## [Your instructions]
Work out how many lines in the data below contain the string "objectives", and reply with that figure alone.

Data items
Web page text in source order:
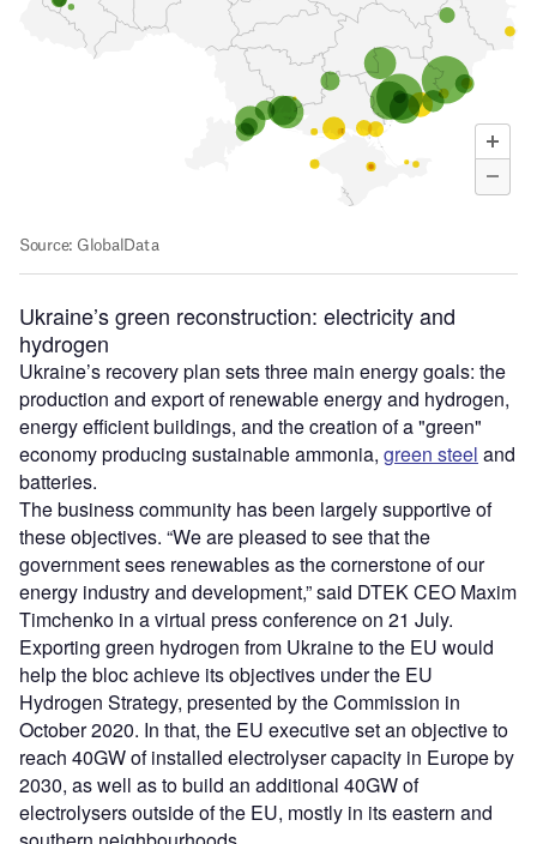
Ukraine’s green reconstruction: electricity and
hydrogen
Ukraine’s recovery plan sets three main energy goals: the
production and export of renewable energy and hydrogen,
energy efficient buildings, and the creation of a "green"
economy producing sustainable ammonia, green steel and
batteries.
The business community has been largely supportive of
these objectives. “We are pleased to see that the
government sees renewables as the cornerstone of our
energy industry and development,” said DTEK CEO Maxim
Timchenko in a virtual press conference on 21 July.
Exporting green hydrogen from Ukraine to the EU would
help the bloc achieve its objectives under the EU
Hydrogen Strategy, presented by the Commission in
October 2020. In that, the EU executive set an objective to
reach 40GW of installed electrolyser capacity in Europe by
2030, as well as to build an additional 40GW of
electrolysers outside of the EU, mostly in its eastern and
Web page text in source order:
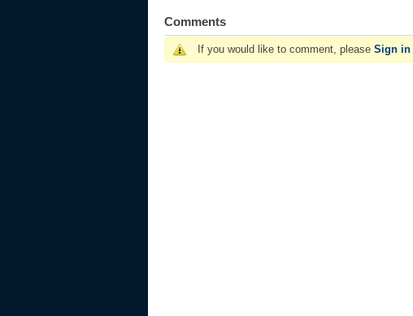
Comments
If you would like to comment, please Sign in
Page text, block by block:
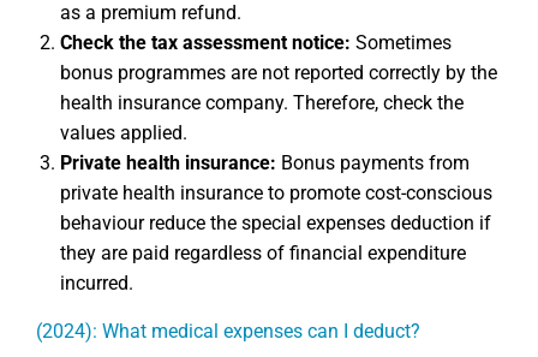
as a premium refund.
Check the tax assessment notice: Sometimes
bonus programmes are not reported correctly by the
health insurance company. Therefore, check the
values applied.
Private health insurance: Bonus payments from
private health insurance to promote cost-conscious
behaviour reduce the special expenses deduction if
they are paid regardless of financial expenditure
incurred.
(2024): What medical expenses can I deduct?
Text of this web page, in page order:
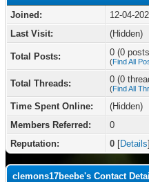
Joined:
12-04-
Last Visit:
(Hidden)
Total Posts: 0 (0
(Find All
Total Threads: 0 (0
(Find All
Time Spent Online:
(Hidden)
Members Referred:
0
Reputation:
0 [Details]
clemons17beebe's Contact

## [Output below]
2